- The problem
From the records below, copy each line in which the string "more" occurs.

- Given information
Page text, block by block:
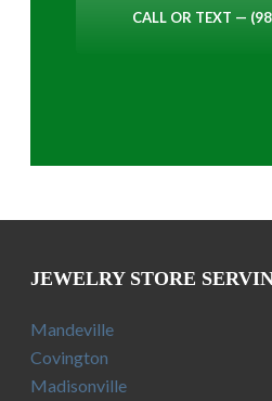
CALL OR TEXT —
JEWELRY STORE
Mandeville
Covington
Madisonville
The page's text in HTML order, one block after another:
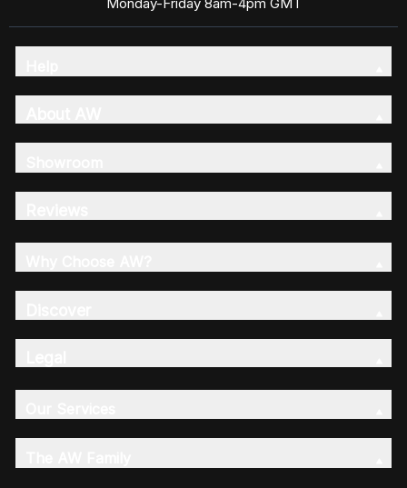
Monday-Friday 8am-4pm GMT
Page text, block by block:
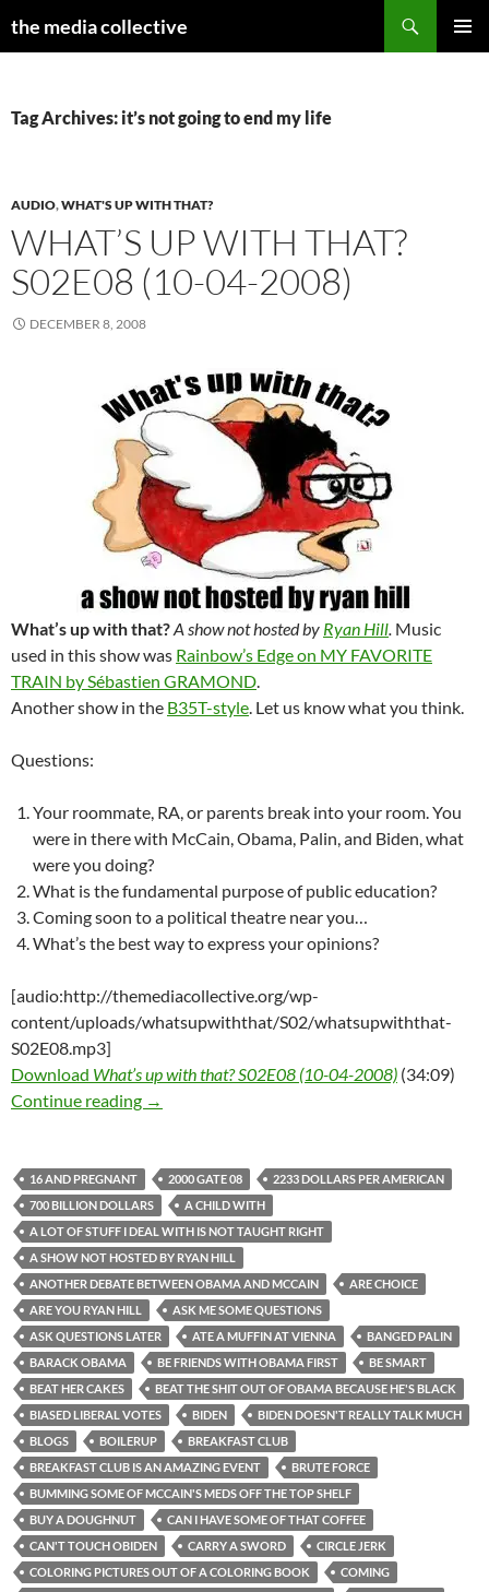
the media collective
Tag Archives: it’s not going to end my life
AUDIO,WHAT'S UP WITH THAT?
WHAT’S UP WITH THAT?
S02E08 (10-04-2008)
DECEMBER 8, 2008
What’s up with that?A show not hosted by Ryan Hill. Music
used in this show was Rainbow’s Edge on MY FAVORITE
TRAIN by Sébastien GRAMOND.
Another show in the B35T-style. Let us know what you think.
Questions:
Your roommate, RA, or parents break into your room. You
were in there with McCain, Obama, Palin, and Biden, what
were you doing?
What is the fundamental purpose of public education?
Coming soon to a political theatre near you…
What’s the best way to express your opinions?
[audio:http://themediacollective.org/wp-
content/uploads/whatsupwiththat/S02/whatsupwiththat-
S02E08.mp3]
Download What’s up with that? S02E08 (10-04-2008) (34:09)
Continue reading What’s up with that? S02E08 (10-04-2008)
→
16 AND PREGNANT 2000 GATE 08
2233 DOLLARS PER AMERICAN
700 BILLION DOLLARS
A CHILD WITH
A LOT OF STUFF I DEAL WITH IS NOT TAUGHT RIGHT
A SHOW NOT HOSTED BY RYAN HILL
ANOTHER DEBATE BETWEEN OBAMA AND MCCAIN
ARE CHOICE
ARE YOU RYAN HILL
ASK ME SOME QUESTIONS
ASK QUESTIONS LATER
ATE A MUFFIN AT VIENNA
BANGED PALIN
BARACK OBAMA
BE FRIENDS WITH OBAMA FIRST
BE SMART
BEAT HER CAKES
BEAT THE SHIT OUT OF OBAMA BECAUSE HE'S BLACK
BIASED LIBERAL VOTES
BIDEN
BIDEN DOESN'T REALLY TALK MUCH
BLOGS
BOILERUP
BREAKFAST CLUB
BREAKFAST CLUB IS AN AMAZING EVENT
BRUTE FORCE
BUMMING SOME OF MCCAIN'S MEDS OFF THE TOP SHELF
BUY A DOUGHNUT
CAN I HAVE SOME OF THAT COFFEE
CAN'T TOUCH OBIDEN
CARRY A SWORD
CIRCLE JERK
COLORING PICTURES OUT OF A COLORING BOOK
COMING
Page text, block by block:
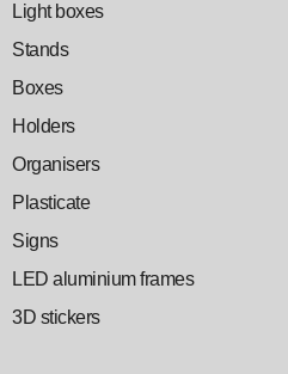
Light boxes
Stands
Boxes
Holders
Organisers
Plasticate
Signs
LED aluminium frames
3D stickers
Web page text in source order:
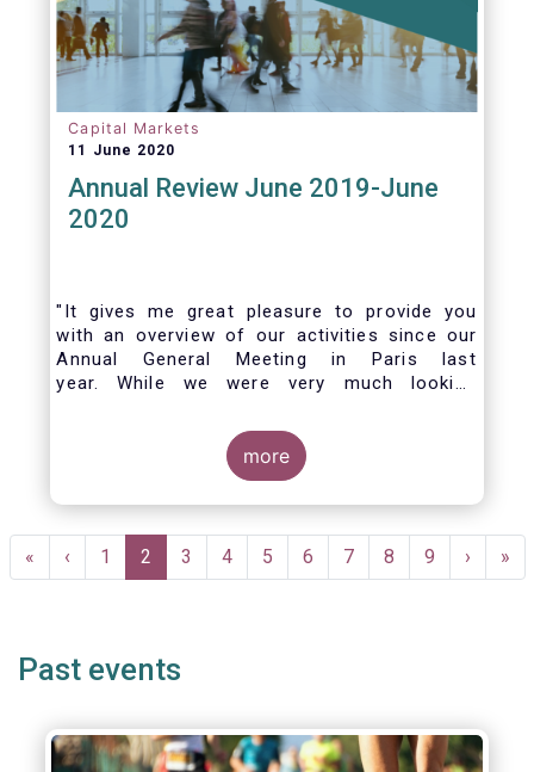
Capital Markets
11 June 2020
Annual Review June 2019-June
2020
"It gives me great pleasure to provide you
with an overview of our activities since our
Annual General Meeting in Paris last
year. While we were very much looking
week, the current crisis and associated
travel restrictions has forced us to improvise
and turn our meeting into a virtual AGM.
more
Pagination
First
page
«
Previous
page
‹ Page
1
Current
page
2 Page
3 Page
4 Page
5 Page
6 Page
7 Page
8 Page
9
Next
page
› »
Past events
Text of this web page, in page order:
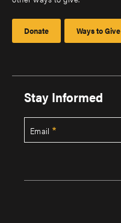
Donate Ways to Give
Stay Informed
Email
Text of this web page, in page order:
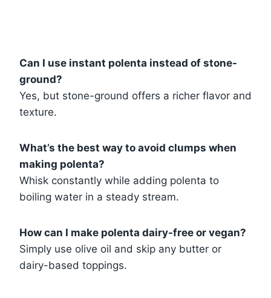
Can I use instant polenta instead of stone-
ground?
Yes, but stone-ground offers a richer flavor and
texture.
What’s the best way to avoid clumps when
making polenta?
Whisk constantly while adding polenta to
boiling water in a steady stream.
How can I make polenta dairy-free or vegan?
Simply use olive oil and skip any butter or
dairy-based toppings.
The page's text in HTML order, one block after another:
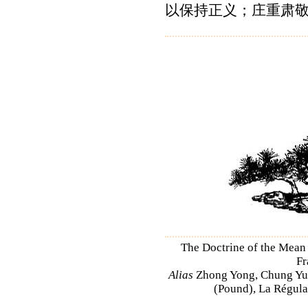
以保持正义；庄重肃
The Doctrine of the
Alias Zhong Yong, Chung
(Pound), La
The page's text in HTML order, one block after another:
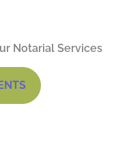
Notarial Services
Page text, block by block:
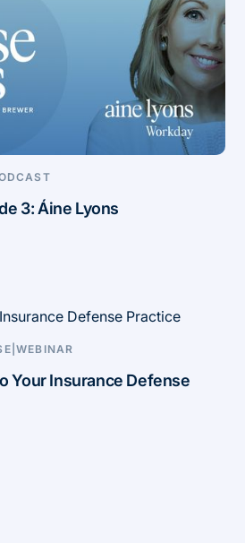
3: Áine Lyons
WEBINAR
Your Insurance Defense
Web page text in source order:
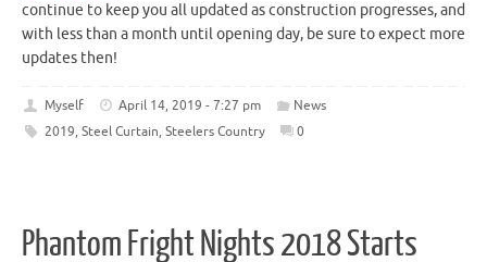
continue to keep you all updated as construction progresses, and
with less than a month until opening day, be sure to expect more
updates then!
Myself April 14, 2019 - 7:27 pm
News
2019, Steel Curtain, Steelers Country 0
Phantom Fright Nights 2018 Starts
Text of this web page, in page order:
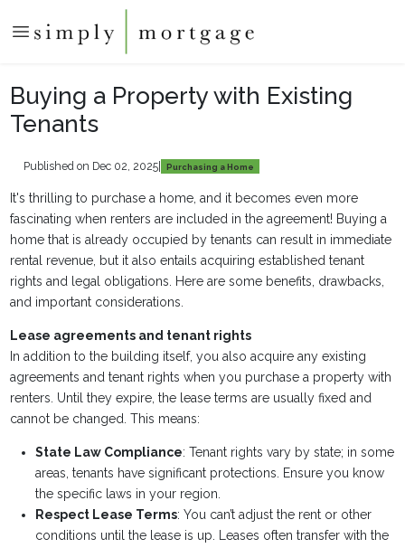
Buying a Property with Existing
Tenants
Published on Dec 02, 2025| Purchasing a Home
It's thrilling to purchase a home, and it becomes even more
fascinating when renters are included in the agreement! Buying a
home that is already occupied by tenants can result in immediate
rental revenue, but it also entails acquiring established tenant
rights and legal obligations. Here are some benefits, drawbacks,
and important considerations.
Lease agreements and tenant rights
In addition to the building itself, you also acquire any existing
agreements and tenant rights when you purchase a property with
renters. Until they expire, the lease terms are usually fixed and
cannot be changed. This means:
State Law Compliance: Tenant rights vary by state; in some
areas, tenants have significant protections. Ensure you know
the specific laws in your region.
Respect Lease Terms: You can’t adjust the rent or other
conditions until the lease is up. Leases often transfer with the
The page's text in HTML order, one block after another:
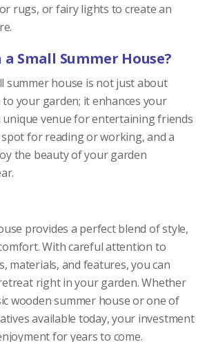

- Task result
more
with less than a month until opening day, be sure to expect more
It's thrilling to purchase a home, and it becomes even more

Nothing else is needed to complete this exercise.